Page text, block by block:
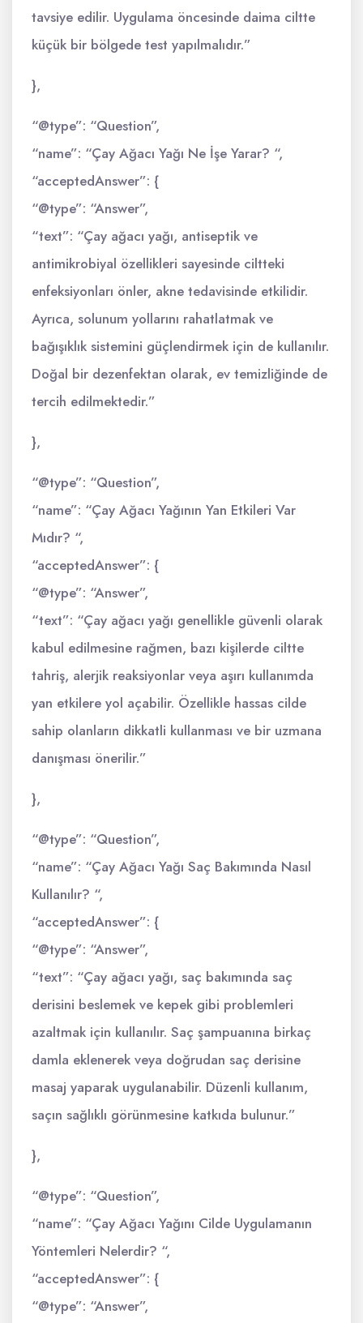
tavsiye edilir. Uygulama öncesinde daima ciltte
küçük bir bölgede test yapılmalıdır.”
},
“@type”: “Question”,
“name”: “Çay Ağacı Yağı Ne İşe Yarar? “,
“acceptedAnswer”: {
“@type”: “Answer”,
“text”: “Çay ağacı yağı, antiseptik ve
antimikrobiyal özellikleri sayesinde ciltteki
enfeksiyonları önler, akne tedavisinde etkilidir.
Ayrıca, solunum yollarını rahatlatmak ve
bağışıklık sistemini güçlendirmek için de kullanılır.
Doğal bir dezenfektan olarak, ev temizliğinde de
tercih edilmektedir.”
},
“@type”: “Question”,
“name”: “Çay Ağacı Yağının Yan Etkileri Var
Mıdır? “,
“acceptedAnswer”: {
“@type”: “Answer”,
“text”: “Çay ağacı yağı genellikle güvenli olarak
kabul edilmesine rağmen, bazı kişilerde ciltte
tahriş, alerjik reaksiyonlar veya aşırı kullanımda
yan etkilere yol açabilir. Özellikle hassas cilde
sahip olanların dikkatli kullanması ve bir uzmana
danışması önerilir.”
},
“@type”: “Question”,
“name”: “Çay Ağacı Yağı Saç Bakımında Nasıl
Kullanılır? “,
“acceptedAnswer”: {
“@type”: “Answer”,
“text”: “Çay ağacı yağı, saç bakımında saç
derisini beslemek ve kepek gibi problemleri
azaltmak için kullanılır. Saç şampuanına birkaç
damla eklenerek veya doğrudan saç derisine
masaj yaparak uygulanabilir. Düzenli kullanım,
saçın sağlıklı görünmesine katkıda bulunur.”
},
“@type”: “Question”,
“name”: “Çay Ağacı Yağını Cilde Uygulamanın
Yöntemleri Nelerdir? “,
“acceptedAnswer”: {
“@type”: “Answer”,
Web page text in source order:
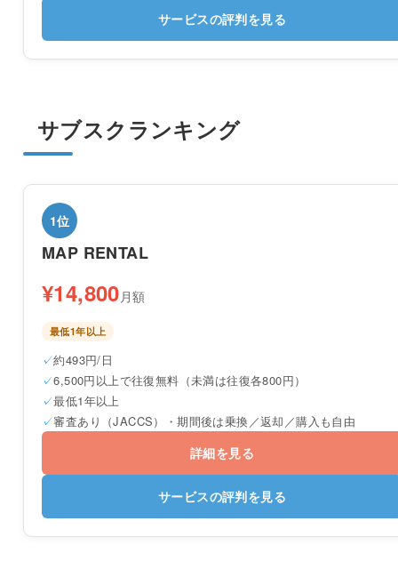
サービスの評判を見る
サブスクランキング
1位
MAP RENTAL
¥14,800 月額
最低1年以上
約493円/日
6,500円以上で往復無料（未満は往復各800円）
最低1年以上
審査あり（JACCS）・期間後は乗換／返却／購入も自由
詳細を見る
サービスの評判を見る
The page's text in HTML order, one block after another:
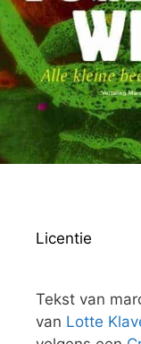
Licentie
Tekst van
van Lotte

Prompt
Every entry above is to be printed again exactly, pictures omitted.

Task response
Page text, block by block:
tavsiye edilir. Uygulama öncesinde daima ciltte
küçük bir bölgede test yapılmalıdır.”
},
“@type”: “Question”,
“name”: “Çay Ağacı Yağı Ne İşe Yarar? “,
“acceptedAnswer”: {
“@type”: “Answer”,
“text”: “Çay ağacı yağı, antiseptik ve
antimikrobiyal özellikleri sayesinde ciltteki
enfeksiyonları önler, akne tedavisinde etkilidir.
Ayrıca, solunum yollarını rahatlatmak ve
bağışıklık sistemini güçlendirmek için de kullanılır.
Doğal bir dezenfektan olarak, ev temizliğinde de
tercih edilmektedir.”
},
“@type”: “Question”,
“name”: “Çay Ağacı Yağının Yan Etkileri Var
Mıdır? “,
“acceptedAnswer”: {
“@type”: “Answer”,
“text”: “Çay ağacı yağı genellikle güvenli olarak
kabul edilmesine rağmen, bazı kişilerde ciltte
tahriş, alerjik reaksiyonlar veya aşırı kullanımda
yan etkilere yol açabilir. Özellikle hassas cilde
sahip olanların dikkatli kullanması ve bir uzmana
danışması önerilir.”
},
“@type”: “Question”,
“name”: “Çay Ağacı Yağı Saç Bakımında Nasıl
Kullanılır? “,
“acceptedAnswer”: {
“@type”: “Answer”,
“text”: “Çay ağacı yağı, saç bakımında saç
derisini beslemek ve kepek gibi problemleri
azaltmak için kullanılır. Saç şampuanına birkaç
damla eklenerek veya doğrudan saç derisine
masaj yaparak uygulanabilir. Düzenli kullanım,
saçın sağlıklı görünmesine katkıda bulunur.”
},
“@type”: “Question”,
“name”: “Çay Ağacı Yağını Cilde Uygulamanın
Yöntemleri Nelerdir? “,
“acceptedAnswer”: {
“@type”: “Answer”,
Web page text in source order:
サービスの評判を見る
サブスクランキング
1位
MAP RENTAL
¥14,800 月額
最低1年以上
約493円/日
6,500円以上で往復無料（未満は往復各800円）
最低1年以上
審査あり（JACCS）・期間後は乗換／返却／購入も自由
詳細を見る
サービスの評判を見る
The page's text in HTML order, one block after another:
Licentie
Tekst van
van Lotte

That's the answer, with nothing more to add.